But I don’t think my haircut's fooling anyone, least of all me. Last weekend, when Ray and I took a road trip to Minneapolis/St. Paul to hang for a couple of days with Ray’s son, it became instantly clear that we’re now almost completely pasture-ized (not to be corn-fused with pasteurized, which involves boiling, and which, on summer prairie days, might also fit).
Another sign of my de-citification? As we ran hither & yon around the Cities for the next couple of days, I realized that the quirky fashion statements I made in my youth have devolved into barely audible, mostly beige, whispers. I am a pasty prairie wallflower compared to the City-folk and their penchant for le couture horreur. Like the middle-aged man with the bad bleach-blonde perm and the seriously skin-tight hotpants and cowboy boots (and that was ALL he had on), or the boy with the dreads and the tea saucers in his ear lobes, or the guy dressed like Jack Sparrow for no apparent reason, or the girl in all yellow except for her purple tights, into which she’d torn several large holes (prairie people are too steeped in Lutheran/Catholic guilt to intentionally damage something). I even caught myself, for a split second, trying to figure out what sort of fashion statement the clerk in the Tibet Shop was making – the Tibetan monk clerk.

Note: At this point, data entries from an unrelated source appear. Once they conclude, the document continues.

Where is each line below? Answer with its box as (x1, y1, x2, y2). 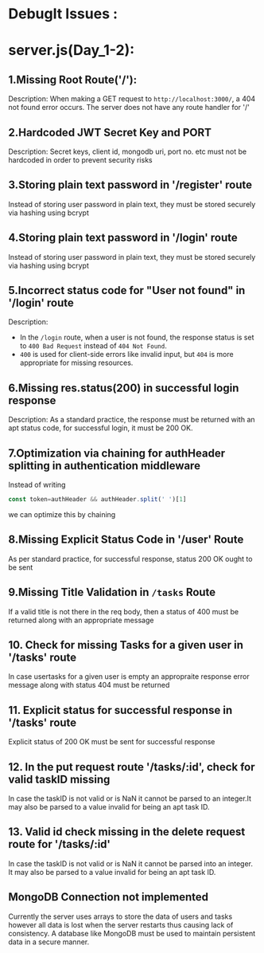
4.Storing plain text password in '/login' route (8, 231, 238, 245)
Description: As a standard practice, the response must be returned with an (8, 415, 256, 425)
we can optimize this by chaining (8, 509, 116, 519)
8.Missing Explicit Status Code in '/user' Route (8, 533, 244, 547)
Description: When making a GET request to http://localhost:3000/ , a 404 (8, 94, 256, 104)
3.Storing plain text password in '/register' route (8, 178, 253, 192)
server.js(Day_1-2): (8, 41, 135, 60)
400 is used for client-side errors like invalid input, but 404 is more (19, 350, 234, 359)
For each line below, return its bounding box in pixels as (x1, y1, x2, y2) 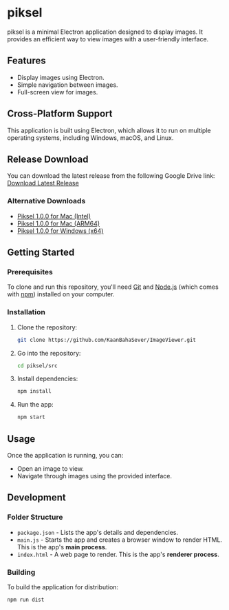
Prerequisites (7, 267, 53, 276)
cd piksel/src (17, 362, 58, 369)
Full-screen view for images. (17, 88, 98, 96)
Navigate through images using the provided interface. (17, 471, 173, 480)
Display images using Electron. (17, 73, 105, 81)
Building (7, 567, 36, 577)
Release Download (7, 153, 89, 165)
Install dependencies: (17, 374, 78, 383)
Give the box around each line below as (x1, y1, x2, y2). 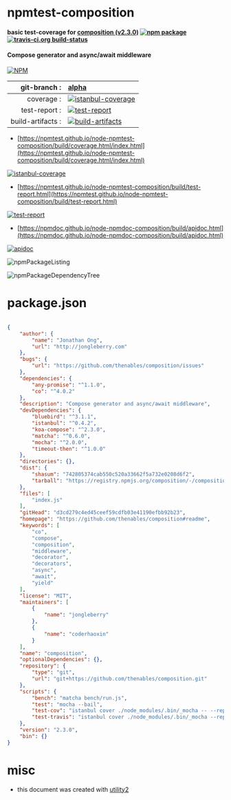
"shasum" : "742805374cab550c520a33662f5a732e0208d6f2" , (32, 471, 195, 478)
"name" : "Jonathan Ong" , (32, 337, 103, 344)
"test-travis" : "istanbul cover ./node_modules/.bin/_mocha (32, 713, 208, 721)
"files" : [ (19, 490, 51, 497)
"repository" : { (19, 663, 67, 669)
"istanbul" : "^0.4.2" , (32, 420, 97, 427)
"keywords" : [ (19, 522, 60, 529)
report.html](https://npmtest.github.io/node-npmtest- (16, 190, 168, 198)
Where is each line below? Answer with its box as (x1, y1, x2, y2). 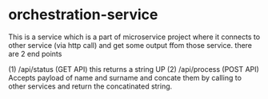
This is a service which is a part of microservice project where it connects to (8, 32, 261, 42)
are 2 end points (8, 49, 62, 58)
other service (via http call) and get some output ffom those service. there (8, 40, 253, 49)
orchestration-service (8, 6, 158, 24)
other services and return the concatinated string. (8, 81, 173, 91)
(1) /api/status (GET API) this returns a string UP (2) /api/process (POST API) (8, 64, 260, 73)
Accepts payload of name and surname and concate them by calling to (8, 73, 242, 82)

I might have been feeling just a twinge of my old city instincts by the time we had to head back home. But a sure sign of our progressive prairieness was our collective sigh pulling into the Row yard, with peacocks trumpeting, dandelions exploding, and that beautiful prairie darkness (except for the gazillion solar lights in our gardens). So I’m glad to be home again. I’m almost done knitting another pair of fingerless gloves, and today I’m tattooing my gnarled hands with henna, then later this afternoon I’ll sip wine on the patio to set the henna in the sun while I watch the peas’ courtship shenanigans, listen to the orioles, and toss a tennis ball for the dogs. Something about the bustle, flashes of color, and anonymity of the city still calls to me, but gimme a straw hat and call me Flannery…the city just can’t beat this calm, this space, this hermitage. Home again, home again, jiggity jig.